The nearest neighbor assignment does not change any of the values of cells from the input raster dataset. The value 2 in the input raster will always be the value 2 in the output raster; it will never be 2.2 or 2.3. Since the output cell values remain the same, nearest neighbor assignment should be used for nominal or ordinal data, where each value represents a class, member, or classification (categorical data such as a land-use, soil, or forest type).
Consider an output raster created from an input raster that is rotated 45° in an operation and thus will be resampled. For each output cell, a value needs to be derived from the input raster. In the illustration below, the cell centers of the input raster are the gray points. The output cells are shaded in green. The cell being processed is shaded in yellow. In the nearest neighbor assignment, the cell center from the input raster that is closest (orange point) to the processing cell center (red point) is identified and assigned as the output value for the processing cell (shaded yellow). This process is repeated for each cell in the output raster.
Bilinear interpolation uses the value of the four nearest input cell centers to determine the value on the output raster. The new value for the output cell is a weighted average of these four values, adjusted to account for their distance from the center of the output cell. This interpolation method results in a smoother-looking surface than can be obtained using nearest neighbor.
In the following illustration, as in the previous one for nearest neighbor interpolation, the cell centers of the input raster are in gray points, the output cells are shaded in green, and the cell being processed is shaded in yellow. For bilinear interpolation, the four input cell centers (orange points) nearest to the processing cell center (red point) are identified, the weighted average is calculated, and the resulting value is assigned as the output value for the processing cell (shaded yellow).
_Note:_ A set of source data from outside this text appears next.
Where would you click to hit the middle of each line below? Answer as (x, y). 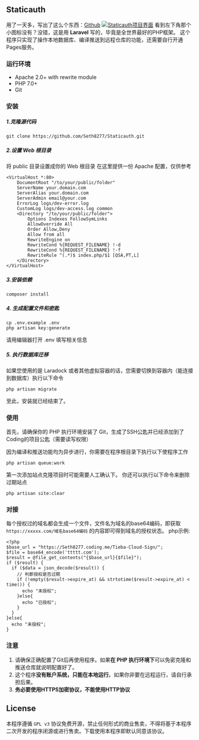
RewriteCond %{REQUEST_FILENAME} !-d (74, 245)
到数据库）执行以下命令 (35, 378)
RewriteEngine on (49, 240)
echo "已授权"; (39, 603)
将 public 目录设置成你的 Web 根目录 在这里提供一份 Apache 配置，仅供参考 (99, 166)
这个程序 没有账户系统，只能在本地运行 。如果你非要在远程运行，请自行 (101, 674)
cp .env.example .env (33, 323)
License (21, 709)
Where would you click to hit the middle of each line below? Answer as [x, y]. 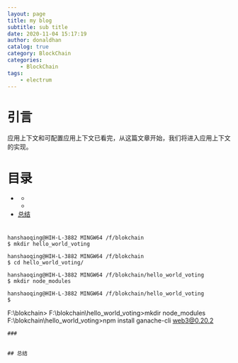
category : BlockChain [39, 54]
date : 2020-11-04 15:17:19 [47, 34]
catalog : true [28, 47]
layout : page [27, 14]
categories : [25, 60]
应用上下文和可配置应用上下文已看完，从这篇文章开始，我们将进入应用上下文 [119, 138]
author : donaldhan [34, 40]
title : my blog [30, 21]
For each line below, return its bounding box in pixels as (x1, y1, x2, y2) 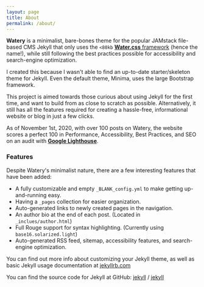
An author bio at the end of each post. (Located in (15, 211, 141, 218)
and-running (15, 191, 47, 198)
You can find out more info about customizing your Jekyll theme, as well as (6, 255, 195, 263)
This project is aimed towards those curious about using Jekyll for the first (6, 93, 193, 101)
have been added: (6, 173, 52, 180)
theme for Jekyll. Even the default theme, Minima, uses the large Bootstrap (6, 74, 194, 82)
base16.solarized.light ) (15, 230, 78, 238)
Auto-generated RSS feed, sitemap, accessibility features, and (15, 236, 172, 244)
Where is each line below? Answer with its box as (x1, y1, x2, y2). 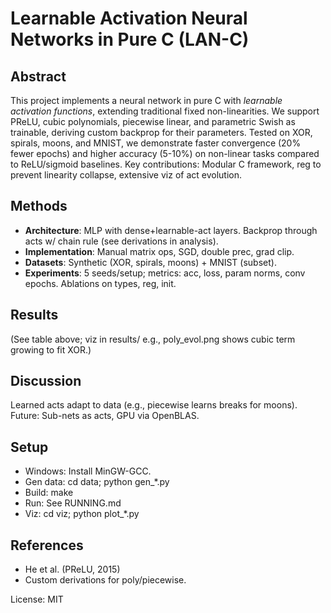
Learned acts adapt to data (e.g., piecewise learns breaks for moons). (10, 399, 298, 411)
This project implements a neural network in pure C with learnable (10, 95, 283, 106)
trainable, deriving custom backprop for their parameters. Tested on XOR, (10, 127, 313, 138)
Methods (10, 198, 68, 215)
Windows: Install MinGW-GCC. (24, 465, 152, 477)
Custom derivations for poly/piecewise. (24, 574, 187, 586)
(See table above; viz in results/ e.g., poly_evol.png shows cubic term (10, 333, 296, 345)
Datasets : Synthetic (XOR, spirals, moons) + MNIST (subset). (24, 256, 277, 268)
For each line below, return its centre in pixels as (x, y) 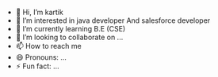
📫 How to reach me (48, 46)
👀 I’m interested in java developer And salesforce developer (113, 20)
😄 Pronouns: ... (41, 57)
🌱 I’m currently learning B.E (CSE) (71, 29)
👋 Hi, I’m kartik (39, 12)
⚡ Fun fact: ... (37, 66)
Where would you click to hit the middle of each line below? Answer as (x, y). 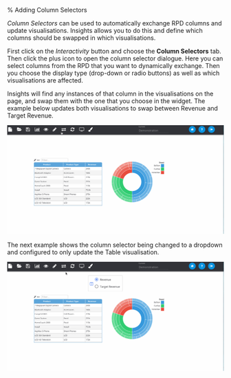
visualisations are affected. (45, 80)
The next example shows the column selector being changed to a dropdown (115, 245)
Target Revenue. (30, 115)
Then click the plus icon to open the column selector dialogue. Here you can (115, 58)
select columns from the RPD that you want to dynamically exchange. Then (113, 66)
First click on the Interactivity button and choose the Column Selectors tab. (114, 51)
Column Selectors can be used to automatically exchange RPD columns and (114, 23)
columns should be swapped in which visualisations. (81, 38)
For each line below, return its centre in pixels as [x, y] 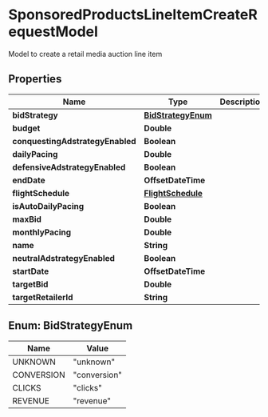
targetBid [30, 284]
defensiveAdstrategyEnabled [69, 167]
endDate [29, 180]
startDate [31, 271]
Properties [35, 79]
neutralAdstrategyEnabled [64, 258]
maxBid [27, 219]
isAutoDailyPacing [48, 206]
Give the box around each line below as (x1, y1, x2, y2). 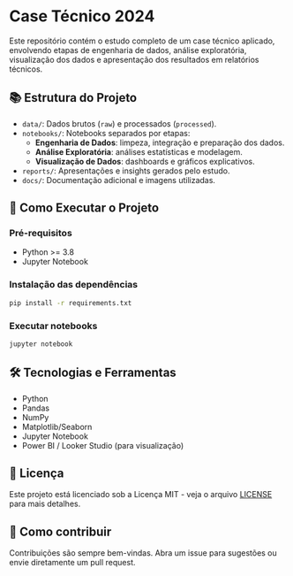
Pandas (21, 403, 50, 413)
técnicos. (9, 64, 43, 74)
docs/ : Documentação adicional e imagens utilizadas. (21, 174, 216, 185)
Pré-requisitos (9, 227, 72, 240)
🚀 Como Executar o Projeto (9, 201, 160, 216)
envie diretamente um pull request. (9, 557, 136, 568)
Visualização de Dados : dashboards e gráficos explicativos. (34, 156, 255, 166)
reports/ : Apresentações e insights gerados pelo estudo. (21, 165, 230, 176)
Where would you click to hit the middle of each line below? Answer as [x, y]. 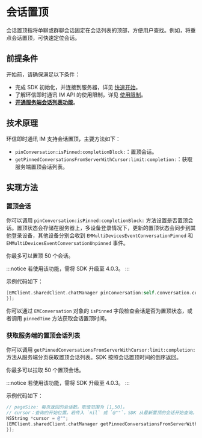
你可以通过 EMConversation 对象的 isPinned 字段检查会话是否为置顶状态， [97, 311]
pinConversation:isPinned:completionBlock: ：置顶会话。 [86, 151]
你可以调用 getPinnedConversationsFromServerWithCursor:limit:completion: [101, 350]
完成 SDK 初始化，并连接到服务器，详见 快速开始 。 [78, 87]
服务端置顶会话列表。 [41, 167]
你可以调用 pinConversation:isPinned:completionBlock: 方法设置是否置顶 [97, 220]
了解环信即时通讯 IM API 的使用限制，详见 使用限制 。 [81, 95]
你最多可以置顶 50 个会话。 [40, 256]
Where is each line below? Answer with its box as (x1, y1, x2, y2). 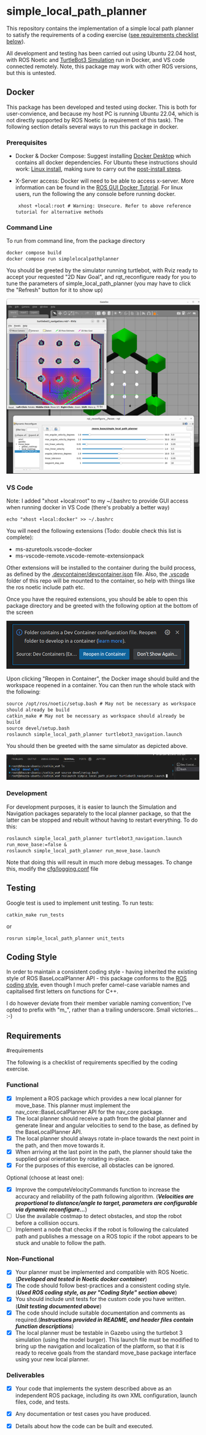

Since the values for the output cells are calculated according to the relative position and the value of the input cells, bilinear interpolation is preferred for data where the location from a known point or phenomenon determines the value assigned to the cell (that is, continuous surfaces). Elevation, slope, intensity of noise from an airport, and salinity of the groundwater near an estuary are all phenomena represented as continuous surfaces and are most appropriately resampled using bilinear interpolation.
Cubic convolution is similar to bilinear interpolation except that the weighted average is calculated from the 16 nearest input cell centers and their values.
The following illustration demonstrates how the output value is calculated for cubic convolution. The 16 input cell centers (orange points) nearest to the processing cell center (red point) are identified, the weighted average is calculated, and the resulting value is assigned as the output value for the processing cell (shaded yellow).
Cubic convolution will have a tendency to sharpen the edges of the data more than bilinear interpolation since more cells are involved in the calculation of the output value.
Resampling and data types
Bilinear interpolation or cubic convolution should not be used on categorical data since the categories will not be maintained in the output raster dataset. However, all three techniques can be applied to continuous data, with nearest neighbor producing a blocky output, bilinear interpolation producing smoother results, and cubic convolution producing the sharpest.